** EXERCISE DATA **
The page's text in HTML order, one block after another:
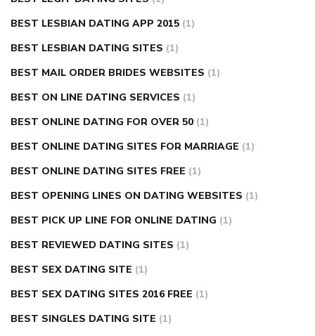
BEST LESBIAN DATING APP 2015 (1)
BEST LESBIAN DATING SITES (1)
BEST MAIL ORDER BRIDES WEBSITES (1)
BEST ON LINE DATING SERVICES (1)
BEST ONLINE DATING FOR OVER 50 (1)
BEST ONLINE DATING SITES FOR MARRIAGE (1)
BEST ONLINE DATING SITES FREE (1)
BEST OPENING LINES ON DATING WEBSITES (1)
BEST PICK UP LINE FOR ONLINE DATING (1)
BEST REVIEWED DATING SITES (1)
BEST SEX DATING SITE (1)
BEST SEX DATING SITES 2016 FREE (1)
BEST SINGLES DATING SITE (1)
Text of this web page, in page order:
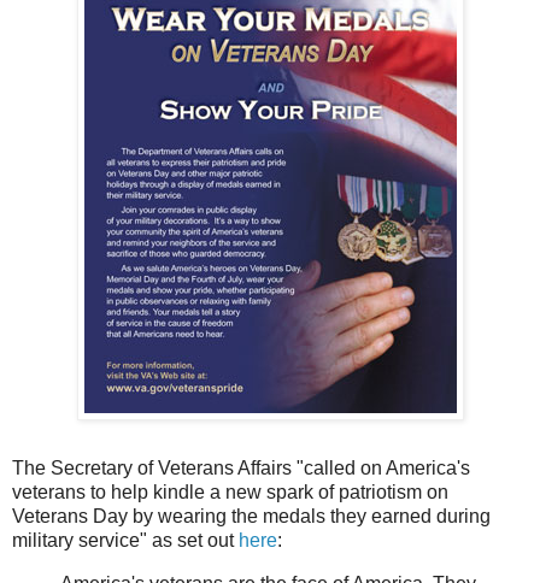
The Secretary of Veterans Affairs "called on America's
veterans to help kindle a new spark of patriotism on
Veterans Day by wearing the medals they earned during
military service" as set out here:
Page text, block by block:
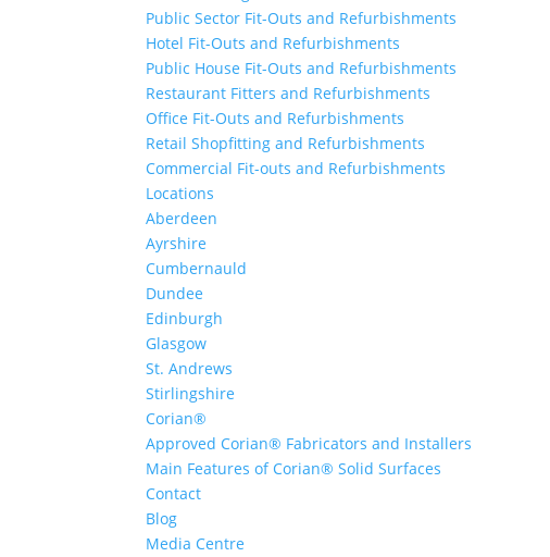
Public Sector Fit-Outs and Refurbishments
Hotel Fit-Outs and Refurbishments
Public House Fit-Outs and Refurbishments
Restaurant Fitters and Refurbishments
Office Fit-Outs and Refurbishments
Retail Shopfitting and Refurbishments
Commercial Fit-outs and Refurbishments
Locations
Aberdeen
Ayrshire
Cumbernauld
Dundee
Edinburgh
Glasgow
St. Andrews
Stirlingshire
Corian®
Approved Corian® Fabricators and Installers
Main Features of Corian® Solid Surfaces
Contact
Blog
Media Centre
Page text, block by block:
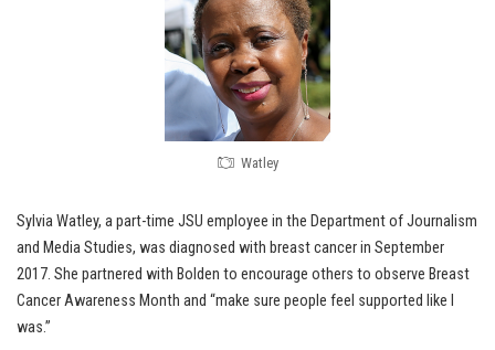
Watley
Sylvia Watley, a part-time JSU employee in the Department of Journalism
and Media Studies, was diagnosed with breast cancer in September
2017. She partnered with Bolden to encourage others to observe Breast
Cancer Awareness Month and “make sure people feel supported like I
was.”
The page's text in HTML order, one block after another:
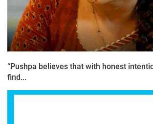
“Pushpa believes that with honest
find...
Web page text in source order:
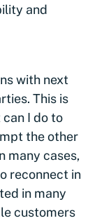
and
with next
This is
I do to
the other
many cases,
reconnect in
in many
customers
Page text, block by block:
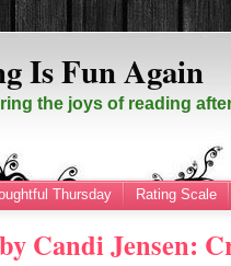
Is Fun Again
the joys of reading
Thursday Rating Scale
Candi Jensen:
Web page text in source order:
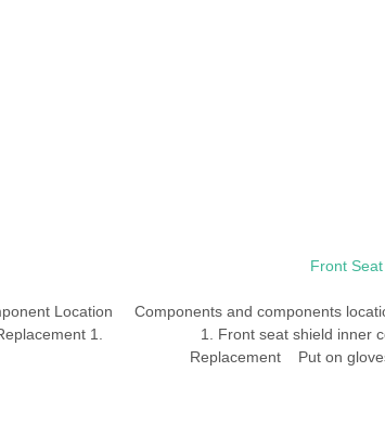
Location
1.
Front
Components and components
1. Front seat shield inner
Replacement Put on
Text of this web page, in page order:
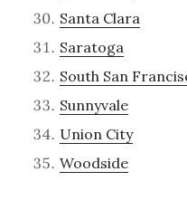
Santa Clara
Saratoga
South San
Sunnyvale
Union City
Woodside
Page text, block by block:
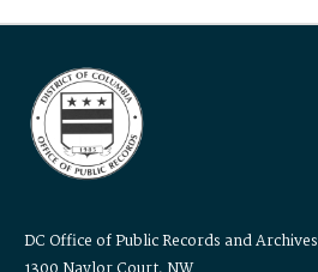
DC Office of Public Records and Archives
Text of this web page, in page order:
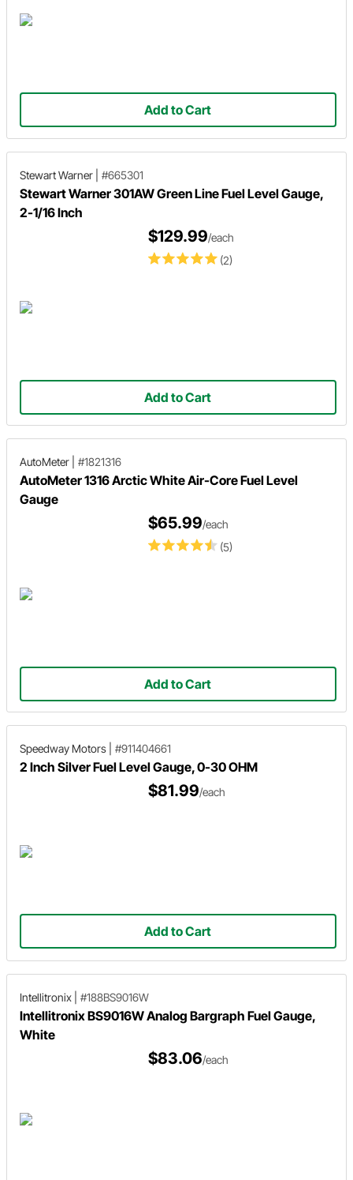
Add to Cart
Stewart Warner #665301
Stewart Warner 301AW Green Line Fuel Level Gauge,
2-1/16 Inch
(2)
$129.99/each
Add to Cart
AutoMeter #1821316
AutoMeter 1316 Arctic White Air-Core Fuel Level
Gauge
(5)
$65.99/each
Add to Cart
Speedway Motors #911404661
2 Inch Silver Fuel Level Gauge, 0-30 OHM
$81.99/each
Add to Cart
Intellitronix #188BS9016W
Intellitronix BS9016W Analog Bargraph Fuel Gauge,
White
$83.06/each
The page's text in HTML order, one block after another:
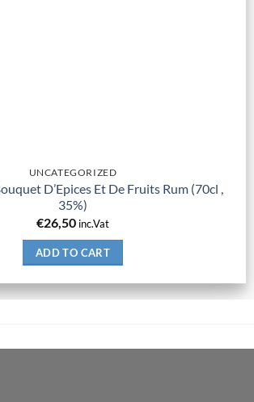
UNCATEGORIZED
D’Epices Et De Fruits Rum (70cl ,
35%)
€26,50 inc.Vat
ADD TO CART
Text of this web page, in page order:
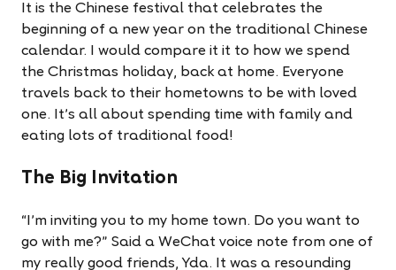
It is the Chinese festival that celebrates the
beginning of a new year on the traditional Chinese
calendar. I would compare it it to how we spend
the Christmas holiday, back at home. Everyone
travels back to their hometowns to be with loved
one. It's all about spending time with family and
eating lots of traditional food!
The Big Invitation
“I'm inviting you to my home town. Do you want to
go with me?” Said a WeChat voice note from one of
my really good friends, Yda. It was a resounding
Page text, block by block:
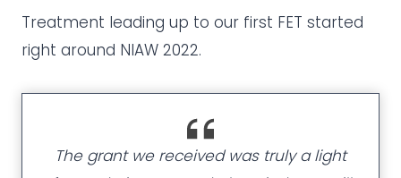
Treatment leading up to our first FET started
right around NIAW 2022.
The grant we received was truly a light
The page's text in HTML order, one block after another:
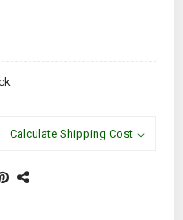
Calculate Shipping Cost
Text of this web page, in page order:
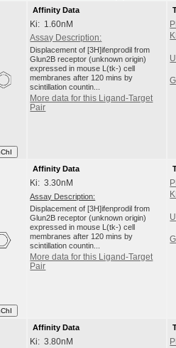
Affinity Data
Ki: 1.60nM
Assay Description:
Displacement of [3H]ifenprodil from
Glun2B receptor (unknown origin)
expressed in mouse L(tk-) cell
membranes after 120 mins by
scintillation countin...
More data for this Ligand-Target
Pair
Affinity Data
Ki: 3.30nM
Assay Description:
Displacement of [3H]ifenprodil from
Glun2B receptor (unknown origin)
expressed in mouse L(tk-) cell
membranes after 120 mins by
scintillation countin...
More data for this Ligand-Target
Pair
Affinity Data
Ki: 3.80nM
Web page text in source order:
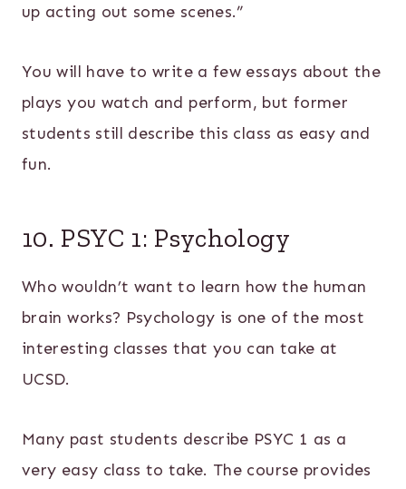
up acting out some scenes.”
You will have to write a few essays about the
plays you watch and perform, but former
students still describe this class as easy and
fun.
10. PSYC 1: Psychology
Who wouldn’t want to learn how the human
brain works? Psychology is one of the most
interesting classes that you can take at
UCSD.
Many past students describe PSYC 1 as a
very easy class to take. The course provides
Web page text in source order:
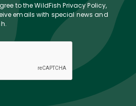
to the WildFish Privacy Policy,
emails with special news and
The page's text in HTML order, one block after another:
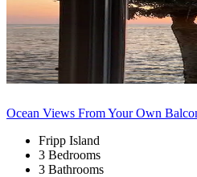
Ocean Views From Your Own
Fripp Island
3 Bedrooms
3 Bathrooms

** TASK **
Do not include the images; transcribe the rest of the listing exactly.

** OUTPUT OF THE TASK **
The page's text in HTML order, one block after another:
BEST LESBIAN DATING APP 2015 (1)
BEST LESBIAN DATING SITES (1)
BEST MAIL ORDER BRIDES WEBSITES (1)
BEST ON LINE DATING SERVICES (1)
BEST ONLINE DATING FOR OVER 50 (1)
BEST ONLINE DATING SITES FOR MARRIAGE (1)
BEST ONLINE DATING SITES FREE (1)
BEST OPENING LINES ON DATING WEBSITES (1)
BEST PICK UP LINE FOR ONLINE DATING (1)
BEST REVIEWED DATING SITES (1)
BEST SEX DATING SITE (1)
BEST SEX DATING SITES 2016 FREE (1)
BEST SINGLES DATING SITE (1)
Text of this web page, in page order:
The Secretary of Veterans Affairs "called on America's
veterans to help kindle a new spark of patriotism on
Veterans Day by wearing the medals they earned during
military service" as set out here:
Page text, block by block:
Public Sector Fit-Outs and Refurbishments
Hotel Fit-Outs and Refurbishments
Public House Fit-Outs and Refurbishments
Restaurant Fitters and Refurbishments
Office Fit-Outs and Refurbishments
Retail Shopfitting and Refurbishments
Commercial Fit-outs and Refurbishments
Locations
Aberdeen
Ayrshire
Cumbernauld
Dundee
Edinburgh
Glasgow
St. Andrews
Stirlingshire
Corian®
Approved Corian® Fabricators and Installers
Main Features of Corian® Solid Surfaces
Contact
Blog
Media Centre
Page text, block by block:
Watley
Sylvia Watley, a part-time JSU employee in the Department of Journalism
and Media Studies, was diagnosed with breast cancer in September
2017. She partnered with Bolden to encourage others to observe Breast
Cancer Awareness Month and “make sure people feel supported like I
was.”
The page's text in HTML order, one block after another:
“Pushpa believes that with honest
find...
Web page text in source order:
and
with next
This is
I do to
the other
many cases,
reconnect in
in many
customers
Page text, block by block:
Is Fun Again
the joys of reading
Thursday Rating Scale
Candi Jensen:
Web page text in source order:
Location
1.
Front
Components and components
1. Front seat shield inner
Replacement Put on
Text of this web page, in page order:
Santa Clara
Saratoga
South San
Sunnyvale
Union City
Woodside
Page text, block by block:
DC Office of Public Records and Archives
Text of this web page, in page order:
Add to Cart
Stewart Warner #665301
Stewart Warner 301AW Green Line Fuel Level Gauge,
2-1/16 Inch
(2)
$129.99/each
Add to Cart
AutoMeter #1821316
AutoMeter 1316 Arctic White Air-Core Fuel Level
Gauge
(5)
$65.99/each
Add to Cart
Speedway Motors #911404661
2 Inch Silver Fuel Level Gauge, 0-30 OHM
$81.99/each
Add to Cart
Intellitronix #188BS9016W
Intellitronix BS9016W Analog Bargraph Fuel Gauge,
White
$83.06/each
The page's text in HTML order, one block after another:
UNCATEGORIZED
D’Epices Et De Fruits Rum (70cl ,
35%)
€26,50 inc.Vat
ADD TO CART
Text of this web page, in page order:
It is the Chinese festival that celebrates the
beginning of a new year on the traditional Chinese
calendar. I would compare it it to how we spend
the Christmas holiday, back at home. Everyone
travels back to their hometowns to be with loved
one. It's all about spending time with family and
eating lots of traditional food!
The Big Invitation
“I'm inviting you to my home town. Do you want to
go with me?” Said a WeChat voice note from one of
my really good friends, Yda. It was a resounding
Page text, block by block:
Treatment leading up to our first FET started
right around NIAW 2022.
The grant we received was truly a light
The page's text in HTML order, one block after another:
Calculate Shipping Cost
Text of this web page, in page order:
Affinity Data
Ki: 1.60nM
Assay Description:
Displacement of [3H]ifenprodil from
Glun2B receptor (unknown origin)
expressed in mouse L(tk-) cell
membranes after 120 mins by
scintillation countin...
More data for this Ligand-Target
Pair
Affinity Data
Ki: 3.30nM
Assay Description:
Displacement of [3H]ifenprodil from
Glun2B receptor (unknown origin)
expressed in mouse L(tk-) cell
membranes after 120 mins by
scintillation countin...
More data for this Ligand-Target
Pair
Affinity Data
Ki: 3.80nM
Web page text in source order:
up acting out some scenes.”
You will have to write a few essays about the
plays you watch and perform, but former
students still describe this class as easy and
fun.
10. PSYC 1: Psychology
Who wouldn’t want to learn how the human
brain works? Psychology is one of the most
interesting classes that you can take at
UCSD.
Many past students describe PSYC 1 as a
very easy class to take. The course provides
Web page text in source order:
to the WildFish Privacy Policy,
emails with special news and
The page's text in HTML order, one block after another:
Ocean Views From Your Own
Fripp Island
3 Bedrooms
3 Bathrooms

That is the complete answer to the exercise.